Custom masked entity and language modeling (ELM) head used to predict both entities and text tokens.

Initialize the ELM head based on the (hyper)parameters in the provided BertConfig.

forward(hidden_states)[source]

Map hidden states to values for the text vocab (first half) and kg vocab (second half).

class STonKGsForPreTraining(config, nlp_model_type='dmis-lab/biobert-v1.1', kg_embedding_dict_path='/home/docs/checkouts/readthedocs.org/user_builds/stonkgs/checkouts/latest/models/kg-hpo/embeddings_best_model.tsv')[source]

Create the pre-training part of the STonKGs model based on both text and entity embeddings.

Initialize the model architecture components of STonKGs.

Parameters:
  • config – Required for automated methods such as .from_pretrained in classes that inherit from this one

  • nlp_model_type (str) – Model type used to initialize the LM backbone for the text embeddings

  • kg_embedding_dict_path (str) – Path specification for the stored node2vec embeddings used for the KG backbone

forward(input_ids=None, attention_mask=None, token_type_ids=None, masked_lm_labels=None, ent_masked_lm_labels=None, next_sentence_labels=None, return_dict=None, head_mask=None)[source]
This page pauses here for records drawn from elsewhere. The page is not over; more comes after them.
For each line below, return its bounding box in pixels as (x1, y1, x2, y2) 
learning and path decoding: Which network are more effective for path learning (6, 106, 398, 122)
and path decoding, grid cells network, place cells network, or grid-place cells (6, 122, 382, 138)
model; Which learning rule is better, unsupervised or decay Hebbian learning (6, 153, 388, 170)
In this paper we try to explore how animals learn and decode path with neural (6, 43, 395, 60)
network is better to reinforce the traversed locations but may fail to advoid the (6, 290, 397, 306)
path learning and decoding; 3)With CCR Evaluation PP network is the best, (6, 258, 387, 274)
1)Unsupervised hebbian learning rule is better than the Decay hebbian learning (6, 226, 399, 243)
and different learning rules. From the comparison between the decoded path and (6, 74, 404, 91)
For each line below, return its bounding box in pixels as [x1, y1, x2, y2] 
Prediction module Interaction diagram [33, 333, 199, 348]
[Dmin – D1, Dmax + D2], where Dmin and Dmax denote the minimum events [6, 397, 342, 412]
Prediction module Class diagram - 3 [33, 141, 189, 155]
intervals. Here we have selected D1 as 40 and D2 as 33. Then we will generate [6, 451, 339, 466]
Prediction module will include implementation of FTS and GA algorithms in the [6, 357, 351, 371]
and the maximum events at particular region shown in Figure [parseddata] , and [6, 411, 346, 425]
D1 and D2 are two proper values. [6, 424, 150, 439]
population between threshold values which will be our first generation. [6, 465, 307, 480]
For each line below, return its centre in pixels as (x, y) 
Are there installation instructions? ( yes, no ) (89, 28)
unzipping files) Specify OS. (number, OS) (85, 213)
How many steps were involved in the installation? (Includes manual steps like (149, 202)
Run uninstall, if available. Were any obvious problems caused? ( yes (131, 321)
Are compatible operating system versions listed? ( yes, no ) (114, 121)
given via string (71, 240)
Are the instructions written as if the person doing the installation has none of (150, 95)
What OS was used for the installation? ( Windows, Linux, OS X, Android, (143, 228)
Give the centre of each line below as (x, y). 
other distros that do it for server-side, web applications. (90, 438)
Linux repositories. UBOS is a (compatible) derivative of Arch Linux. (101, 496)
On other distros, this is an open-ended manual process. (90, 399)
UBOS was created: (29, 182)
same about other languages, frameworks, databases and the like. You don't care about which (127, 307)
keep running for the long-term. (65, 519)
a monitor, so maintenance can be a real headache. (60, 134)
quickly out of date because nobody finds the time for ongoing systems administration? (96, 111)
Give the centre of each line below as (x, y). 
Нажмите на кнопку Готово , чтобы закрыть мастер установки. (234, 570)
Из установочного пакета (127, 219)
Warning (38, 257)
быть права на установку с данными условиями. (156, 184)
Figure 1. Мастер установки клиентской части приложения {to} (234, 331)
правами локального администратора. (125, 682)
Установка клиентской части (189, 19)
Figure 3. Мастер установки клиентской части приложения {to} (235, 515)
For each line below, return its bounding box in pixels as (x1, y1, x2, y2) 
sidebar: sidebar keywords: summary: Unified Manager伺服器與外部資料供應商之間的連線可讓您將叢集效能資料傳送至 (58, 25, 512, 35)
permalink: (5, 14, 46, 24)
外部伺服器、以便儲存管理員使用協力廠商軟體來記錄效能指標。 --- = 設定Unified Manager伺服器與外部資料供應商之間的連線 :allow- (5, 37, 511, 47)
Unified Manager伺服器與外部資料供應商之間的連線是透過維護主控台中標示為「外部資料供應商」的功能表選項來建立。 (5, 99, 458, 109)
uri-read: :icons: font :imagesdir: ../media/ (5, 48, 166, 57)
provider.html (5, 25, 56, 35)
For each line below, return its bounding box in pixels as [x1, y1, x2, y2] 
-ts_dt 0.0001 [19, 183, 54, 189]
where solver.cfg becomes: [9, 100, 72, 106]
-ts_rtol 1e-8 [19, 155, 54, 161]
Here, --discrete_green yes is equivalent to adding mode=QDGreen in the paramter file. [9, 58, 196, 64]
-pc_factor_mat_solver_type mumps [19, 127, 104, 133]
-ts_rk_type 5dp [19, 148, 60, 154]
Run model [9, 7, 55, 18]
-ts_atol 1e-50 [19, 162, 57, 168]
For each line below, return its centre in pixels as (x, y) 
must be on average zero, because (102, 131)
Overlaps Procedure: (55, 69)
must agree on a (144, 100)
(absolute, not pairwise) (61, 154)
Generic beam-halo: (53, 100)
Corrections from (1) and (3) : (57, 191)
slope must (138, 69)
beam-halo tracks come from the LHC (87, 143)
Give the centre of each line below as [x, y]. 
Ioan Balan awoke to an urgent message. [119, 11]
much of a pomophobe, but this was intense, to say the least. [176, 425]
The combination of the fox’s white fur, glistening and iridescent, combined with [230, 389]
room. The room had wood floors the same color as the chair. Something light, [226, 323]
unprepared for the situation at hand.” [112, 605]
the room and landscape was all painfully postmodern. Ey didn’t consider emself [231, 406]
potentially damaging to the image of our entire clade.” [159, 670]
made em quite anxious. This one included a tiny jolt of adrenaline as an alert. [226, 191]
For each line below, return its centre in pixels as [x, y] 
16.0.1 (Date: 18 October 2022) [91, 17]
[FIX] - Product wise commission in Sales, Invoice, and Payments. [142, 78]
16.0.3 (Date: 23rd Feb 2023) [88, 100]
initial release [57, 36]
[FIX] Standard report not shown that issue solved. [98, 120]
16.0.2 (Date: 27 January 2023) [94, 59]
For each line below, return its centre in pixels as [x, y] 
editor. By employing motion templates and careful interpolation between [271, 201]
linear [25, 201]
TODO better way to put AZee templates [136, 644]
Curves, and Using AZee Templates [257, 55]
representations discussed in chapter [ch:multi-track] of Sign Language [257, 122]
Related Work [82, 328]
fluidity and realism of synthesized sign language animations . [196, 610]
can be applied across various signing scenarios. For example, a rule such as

Perform one forward pass for a given sequence of text_input_ids + ent_input_ids.

Parameters:
  • input_ids – Concatenation of text + KG (random walk) embeddings

  • attention_mask – Attention mask of the combined input sequence

  • token_type_ids – Token type IDs of the combined input sequence

  • masked_lm_labels – Masked LM labels for only the text part

  • ent_masked_lm_labels – Masked ELM labels for only the KG part

  • next_sentence_labels – NSP labels (per sequence)

  • return_dict – Whether the output should be returned as a dict or not

  • head_mask – Used to cancel out certain heads in the Transformer

Returns:

Loss, prediction_logits in a BertForPreTrainingOutputWithPooling format

classmethod from_default_pretrained(cls, **kwargs)[source]

Get the default pre-trained STonKGs model.

Return type:

STonKGsForPreTraining